[v1] RE: [patch 00/38] x86/retbleed: Call depth tracking mitigation

RE: [patch 00/38] x86/retbleed: Call depth tracking mitigation

Posted by David Laight 3 years, 8 months ago

From: Linus Torvalds
> Sent: 21 July 2022 19:07
...
>  (b) since you have that r10 use anyway, why can't you just generate the simpler
> 
>         movl $-IMM,%r10d
>         addl -4(%calldest),%r10d
> 
>      instead? You only need ZF anyway.
> 
>      Maybe you need to add some "r10 is clobbered" thing, I don't know.
> 
> But again: I don't know llvm, so the above is basically me just doing
> the "pattern matching monkey" thing.
> 
>              Linus

Since: "If the callee is a variadic function, then the number of floating
point arguments passed to the function in vector registers must be provided
by the caller in the AL register."

And that that never happens in the kernel you can use %eax instead
of %r10d.

Even in userspace %al can be set non-zero after the signature check.
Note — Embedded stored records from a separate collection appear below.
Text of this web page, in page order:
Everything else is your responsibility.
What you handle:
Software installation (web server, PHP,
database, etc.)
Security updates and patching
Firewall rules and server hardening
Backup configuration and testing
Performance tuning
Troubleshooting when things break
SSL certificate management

If you are willing to cut the signature down to 26 bits and
then ensure that one of the bytes of -IMM (or ~IMM if you
use xor) is 0xcc and jump back to that on error the check
becomes:
	movl	$-IMM,%eax
1:	addl	-4(%calldest),%eax
	jnz	1b-1	// or -2, -3, -4
	add	$num_fp_args,%eax	// If needed non-zero
	call	%calldest

I think that adds 10 bytes to the call site.
Although with retpoline thunks (and no fp varargs calls)
all but the initial movl can go into the thunk.

	David

-
Registered Address Lakeside, Bramley Road, Mount Farm, Milton Keynes, MK1 1PT, UK
Registration No: 1397386 (Wales)

Re: [patch 00/38] x86/retbleed: Call depth tracking mitigation

Posted by Peter Zijlstra 3 years, 8 months ago

On Thu, Jul 21, 2022 at 10:01:12PM +0000, David Laight wrote:

> Since: "If the callee is a variadic function, then the number of floating
> point arguments passed to the function in vector registers must be provided
> by the caller in the AL register."
> 
> And that that never happens in the kernel you can use %eax instead
> of %r10d.

Except there's the AMD BTC thing and we should (compiler patch seems
MIA) have an unconditional: 'xor %eax,%eax' in front of every function
call.

(The official mitigation strategy was CALL; LFENCE IIRC, but that's so
horrible nobody is actually considering that)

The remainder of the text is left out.